Data records:
-----

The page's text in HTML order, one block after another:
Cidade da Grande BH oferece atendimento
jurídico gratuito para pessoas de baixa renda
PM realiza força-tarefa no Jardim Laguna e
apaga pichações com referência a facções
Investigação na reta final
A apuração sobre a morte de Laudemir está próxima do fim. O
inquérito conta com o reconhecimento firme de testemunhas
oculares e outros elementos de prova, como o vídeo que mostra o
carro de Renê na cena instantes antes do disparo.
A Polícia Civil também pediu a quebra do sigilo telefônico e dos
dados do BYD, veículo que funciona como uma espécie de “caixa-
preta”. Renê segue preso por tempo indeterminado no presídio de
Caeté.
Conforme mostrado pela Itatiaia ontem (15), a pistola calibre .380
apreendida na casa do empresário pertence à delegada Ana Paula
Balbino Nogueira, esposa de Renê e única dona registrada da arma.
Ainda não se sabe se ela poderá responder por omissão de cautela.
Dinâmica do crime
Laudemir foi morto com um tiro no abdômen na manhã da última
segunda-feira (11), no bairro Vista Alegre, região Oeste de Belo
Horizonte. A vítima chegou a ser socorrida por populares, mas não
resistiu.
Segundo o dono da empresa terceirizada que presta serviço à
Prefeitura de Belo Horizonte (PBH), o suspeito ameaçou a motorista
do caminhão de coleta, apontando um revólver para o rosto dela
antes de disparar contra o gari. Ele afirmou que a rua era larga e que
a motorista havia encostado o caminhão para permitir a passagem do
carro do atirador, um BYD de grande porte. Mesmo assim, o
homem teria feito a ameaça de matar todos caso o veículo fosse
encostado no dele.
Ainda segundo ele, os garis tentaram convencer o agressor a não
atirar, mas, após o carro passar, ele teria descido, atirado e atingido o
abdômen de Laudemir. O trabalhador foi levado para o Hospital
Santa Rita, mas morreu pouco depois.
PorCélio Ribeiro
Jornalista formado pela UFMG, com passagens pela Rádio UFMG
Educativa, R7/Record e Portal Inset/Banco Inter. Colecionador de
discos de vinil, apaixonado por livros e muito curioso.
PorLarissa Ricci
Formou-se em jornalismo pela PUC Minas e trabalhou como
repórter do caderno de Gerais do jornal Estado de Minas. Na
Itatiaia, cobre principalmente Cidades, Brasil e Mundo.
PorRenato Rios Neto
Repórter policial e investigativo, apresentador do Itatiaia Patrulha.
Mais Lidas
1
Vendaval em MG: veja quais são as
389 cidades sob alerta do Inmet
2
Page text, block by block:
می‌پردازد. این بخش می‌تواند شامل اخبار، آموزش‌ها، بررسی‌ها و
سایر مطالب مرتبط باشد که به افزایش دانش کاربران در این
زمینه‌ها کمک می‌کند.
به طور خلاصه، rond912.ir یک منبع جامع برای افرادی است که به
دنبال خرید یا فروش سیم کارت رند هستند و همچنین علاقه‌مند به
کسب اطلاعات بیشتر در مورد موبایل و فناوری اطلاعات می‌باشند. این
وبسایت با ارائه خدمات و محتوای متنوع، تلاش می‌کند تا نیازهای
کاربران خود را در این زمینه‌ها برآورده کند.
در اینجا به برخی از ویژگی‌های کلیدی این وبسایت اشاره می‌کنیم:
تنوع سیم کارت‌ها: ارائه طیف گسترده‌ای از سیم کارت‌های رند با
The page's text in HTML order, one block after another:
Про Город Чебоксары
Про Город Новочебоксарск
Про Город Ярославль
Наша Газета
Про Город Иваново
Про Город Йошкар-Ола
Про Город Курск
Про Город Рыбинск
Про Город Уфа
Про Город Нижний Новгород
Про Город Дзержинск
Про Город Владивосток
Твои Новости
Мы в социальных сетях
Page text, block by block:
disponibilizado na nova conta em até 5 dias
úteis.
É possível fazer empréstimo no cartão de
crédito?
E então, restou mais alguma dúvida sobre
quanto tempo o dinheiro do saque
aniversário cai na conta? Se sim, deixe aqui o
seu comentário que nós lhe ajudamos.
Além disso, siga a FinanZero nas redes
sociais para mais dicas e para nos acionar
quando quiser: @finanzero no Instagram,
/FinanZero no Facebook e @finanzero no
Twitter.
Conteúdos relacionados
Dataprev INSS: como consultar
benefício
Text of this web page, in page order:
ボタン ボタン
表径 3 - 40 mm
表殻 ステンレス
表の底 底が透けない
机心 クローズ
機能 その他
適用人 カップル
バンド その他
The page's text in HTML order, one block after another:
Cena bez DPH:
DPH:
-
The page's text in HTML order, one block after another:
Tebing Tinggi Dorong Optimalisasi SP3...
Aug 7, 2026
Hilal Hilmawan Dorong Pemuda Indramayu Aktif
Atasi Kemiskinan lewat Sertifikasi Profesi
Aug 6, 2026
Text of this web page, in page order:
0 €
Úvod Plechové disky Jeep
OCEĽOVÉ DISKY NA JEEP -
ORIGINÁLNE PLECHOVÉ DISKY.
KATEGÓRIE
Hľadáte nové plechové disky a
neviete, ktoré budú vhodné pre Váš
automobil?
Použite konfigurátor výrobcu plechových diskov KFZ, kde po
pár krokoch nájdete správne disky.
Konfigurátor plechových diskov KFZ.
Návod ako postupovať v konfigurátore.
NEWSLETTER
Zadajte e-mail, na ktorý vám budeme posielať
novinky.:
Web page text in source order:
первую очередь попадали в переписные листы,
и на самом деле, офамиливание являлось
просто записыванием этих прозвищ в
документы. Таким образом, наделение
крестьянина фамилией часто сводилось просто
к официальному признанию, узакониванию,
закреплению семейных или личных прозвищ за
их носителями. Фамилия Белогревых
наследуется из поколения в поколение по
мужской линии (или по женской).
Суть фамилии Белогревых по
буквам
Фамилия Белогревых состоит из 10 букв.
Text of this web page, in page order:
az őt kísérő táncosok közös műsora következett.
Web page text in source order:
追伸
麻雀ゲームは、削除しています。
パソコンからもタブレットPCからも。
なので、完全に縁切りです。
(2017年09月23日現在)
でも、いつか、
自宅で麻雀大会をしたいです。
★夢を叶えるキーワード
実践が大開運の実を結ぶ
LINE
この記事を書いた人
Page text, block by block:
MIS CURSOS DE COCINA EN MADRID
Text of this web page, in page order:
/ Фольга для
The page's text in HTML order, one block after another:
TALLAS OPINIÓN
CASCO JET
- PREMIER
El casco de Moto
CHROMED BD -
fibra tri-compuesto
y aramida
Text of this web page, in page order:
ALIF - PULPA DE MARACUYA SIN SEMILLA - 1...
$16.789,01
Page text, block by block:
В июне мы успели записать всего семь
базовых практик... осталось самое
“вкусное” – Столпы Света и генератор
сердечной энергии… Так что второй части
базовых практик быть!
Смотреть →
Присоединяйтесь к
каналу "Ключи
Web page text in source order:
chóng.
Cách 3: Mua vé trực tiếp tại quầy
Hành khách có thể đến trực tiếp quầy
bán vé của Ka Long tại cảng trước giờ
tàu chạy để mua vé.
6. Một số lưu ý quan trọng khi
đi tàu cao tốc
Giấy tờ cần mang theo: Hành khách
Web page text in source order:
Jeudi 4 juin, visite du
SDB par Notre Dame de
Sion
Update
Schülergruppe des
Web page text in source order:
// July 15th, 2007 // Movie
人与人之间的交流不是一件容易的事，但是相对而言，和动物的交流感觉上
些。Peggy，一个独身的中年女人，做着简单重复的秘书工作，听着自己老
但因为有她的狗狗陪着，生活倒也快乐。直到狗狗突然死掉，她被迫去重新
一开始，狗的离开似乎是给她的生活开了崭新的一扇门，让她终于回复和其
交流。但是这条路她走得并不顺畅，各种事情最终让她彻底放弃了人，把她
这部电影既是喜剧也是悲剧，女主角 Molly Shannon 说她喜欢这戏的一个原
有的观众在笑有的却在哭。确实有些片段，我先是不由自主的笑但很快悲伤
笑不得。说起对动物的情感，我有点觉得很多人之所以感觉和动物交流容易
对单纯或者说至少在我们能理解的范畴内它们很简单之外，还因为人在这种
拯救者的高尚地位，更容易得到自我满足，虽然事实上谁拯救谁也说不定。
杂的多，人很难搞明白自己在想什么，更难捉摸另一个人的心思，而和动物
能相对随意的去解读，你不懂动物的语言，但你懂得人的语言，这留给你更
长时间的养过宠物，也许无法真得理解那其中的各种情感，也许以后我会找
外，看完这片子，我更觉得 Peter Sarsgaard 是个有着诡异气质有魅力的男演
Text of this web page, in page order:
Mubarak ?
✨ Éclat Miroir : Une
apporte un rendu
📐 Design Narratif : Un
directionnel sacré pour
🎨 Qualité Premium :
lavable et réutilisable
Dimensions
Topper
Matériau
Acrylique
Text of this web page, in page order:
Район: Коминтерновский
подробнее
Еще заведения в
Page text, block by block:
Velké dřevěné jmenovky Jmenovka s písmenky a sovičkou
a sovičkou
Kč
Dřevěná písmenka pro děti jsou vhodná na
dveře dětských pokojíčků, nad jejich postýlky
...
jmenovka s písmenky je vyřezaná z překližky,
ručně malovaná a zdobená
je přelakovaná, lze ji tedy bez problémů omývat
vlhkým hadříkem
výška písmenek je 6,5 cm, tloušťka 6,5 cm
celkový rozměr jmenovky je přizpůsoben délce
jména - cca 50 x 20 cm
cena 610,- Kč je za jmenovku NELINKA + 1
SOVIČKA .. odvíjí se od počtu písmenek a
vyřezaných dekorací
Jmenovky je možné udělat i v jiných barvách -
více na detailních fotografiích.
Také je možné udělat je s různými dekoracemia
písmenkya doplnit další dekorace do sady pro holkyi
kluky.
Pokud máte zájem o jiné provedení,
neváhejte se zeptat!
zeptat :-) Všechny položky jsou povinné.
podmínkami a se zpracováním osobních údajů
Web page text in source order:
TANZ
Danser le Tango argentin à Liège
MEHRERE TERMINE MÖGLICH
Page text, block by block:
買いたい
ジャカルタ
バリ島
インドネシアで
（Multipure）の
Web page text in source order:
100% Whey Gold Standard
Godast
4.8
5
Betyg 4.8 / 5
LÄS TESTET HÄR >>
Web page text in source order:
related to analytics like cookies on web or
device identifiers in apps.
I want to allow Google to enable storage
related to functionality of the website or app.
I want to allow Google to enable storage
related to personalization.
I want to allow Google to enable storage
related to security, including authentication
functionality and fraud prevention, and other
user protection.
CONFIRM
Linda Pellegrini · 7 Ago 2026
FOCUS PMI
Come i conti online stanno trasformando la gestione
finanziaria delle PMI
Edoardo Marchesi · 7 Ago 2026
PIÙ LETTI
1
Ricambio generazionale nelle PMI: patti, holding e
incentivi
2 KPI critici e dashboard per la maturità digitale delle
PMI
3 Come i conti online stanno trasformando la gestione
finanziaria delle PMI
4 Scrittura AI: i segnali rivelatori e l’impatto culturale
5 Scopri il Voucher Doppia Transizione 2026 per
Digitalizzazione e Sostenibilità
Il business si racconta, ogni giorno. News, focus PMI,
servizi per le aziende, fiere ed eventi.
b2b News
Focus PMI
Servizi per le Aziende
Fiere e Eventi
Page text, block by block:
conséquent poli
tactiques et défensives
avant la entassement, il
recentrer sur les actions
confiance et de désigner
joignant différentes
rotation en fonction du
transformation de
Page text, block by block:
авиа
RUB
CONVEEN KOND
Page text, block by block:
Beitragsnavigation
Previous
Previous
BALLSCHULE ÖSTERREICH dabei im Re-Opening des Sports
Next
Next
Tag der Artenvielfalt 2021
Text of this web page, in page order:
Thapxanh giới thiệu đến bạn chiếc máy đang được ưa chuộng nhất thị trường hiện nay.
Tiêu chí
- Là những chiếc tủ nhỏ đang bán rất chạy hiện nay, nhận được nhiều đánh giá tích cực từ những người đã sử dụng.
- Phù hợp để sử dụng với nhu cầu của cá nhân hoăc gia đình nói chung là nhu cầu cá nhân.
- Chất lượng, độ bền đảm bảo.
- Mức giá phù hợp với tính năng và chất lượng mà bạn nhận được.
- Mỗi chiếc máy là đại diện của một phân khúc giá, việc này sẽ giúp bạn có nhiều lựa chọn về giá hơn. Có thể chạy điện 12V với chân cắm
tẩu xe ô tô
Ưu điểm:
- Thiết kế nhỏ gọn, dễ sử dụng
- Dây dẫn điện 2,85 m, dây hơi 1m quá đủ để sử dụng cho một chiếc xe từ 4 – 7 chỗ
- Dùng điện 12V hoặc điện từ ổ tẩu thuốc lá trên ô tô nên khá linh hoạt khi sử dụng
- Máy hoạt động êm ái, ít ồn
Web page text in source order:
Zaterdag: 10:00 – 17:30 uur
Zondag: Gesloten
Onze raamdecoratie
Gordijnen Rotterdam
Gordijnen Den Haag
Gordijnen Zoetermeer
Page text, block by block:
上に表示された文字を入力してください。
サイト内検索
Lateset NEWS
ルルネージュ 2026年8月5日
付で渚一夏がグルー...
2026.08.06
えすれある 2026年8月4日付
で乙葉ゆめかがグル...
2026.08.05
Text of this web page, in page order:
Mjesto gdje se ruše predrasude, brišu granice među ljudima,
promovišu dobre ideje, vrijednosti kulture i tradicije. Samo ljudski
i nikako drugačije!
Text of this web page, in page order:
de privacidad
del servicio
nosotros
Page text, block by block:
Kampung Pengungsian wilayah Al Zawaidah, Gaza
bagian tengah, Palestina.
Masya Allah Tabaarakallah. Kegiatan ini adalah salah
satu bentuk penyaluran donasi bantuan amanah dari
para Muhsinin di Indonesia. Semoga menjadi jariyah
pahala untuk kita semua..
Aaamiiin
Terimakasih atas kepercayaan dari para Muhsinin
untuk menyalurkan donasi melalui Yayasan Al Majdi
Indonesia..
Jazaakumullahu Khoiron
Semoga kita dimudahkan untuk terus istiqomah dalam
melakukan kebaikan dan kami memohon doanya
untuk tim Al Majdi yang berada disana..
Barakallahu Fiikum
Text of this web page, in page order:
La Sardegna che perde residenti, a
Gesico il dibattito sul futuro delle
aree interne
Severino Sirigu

-----

Reproduce only the lines above, starting at the line with "Atasi Kemiskinan lewat Sertifikasi Profesi" and ending at the line with "и на самом деле, офамиливание являлось", exactly as written.

Atasi Kemiskinan lewat Sertifikasi Profesi
Aug 6, 2026
Text of this web page, in page order:
0 €
Úvod Plechové disky Jeep
OCEĽOVÉ DISKY NA JEEP -
ORIGINÁLNE PLECHOVÉ DISKY.
KATEGÓRIE
Hľadáte nové plechové disky a
neviete, ktoré budú vhodné pre Váš
automobil?
Použite konfigurátor výrobcu plechových diskov KFZ, kde po
pár krokoch nájdete správne disky.
Konfigurátor plechových diskov KFZ.
Návod ako postupovať v konfigurátore.
NEWSLETTER
Zadajte e-mail, na ktorý vám budeme posielať
novinky.:
Web page text in source order:
первую очередь попадали в переписные листы,
и на самом деле, офамиливание являлось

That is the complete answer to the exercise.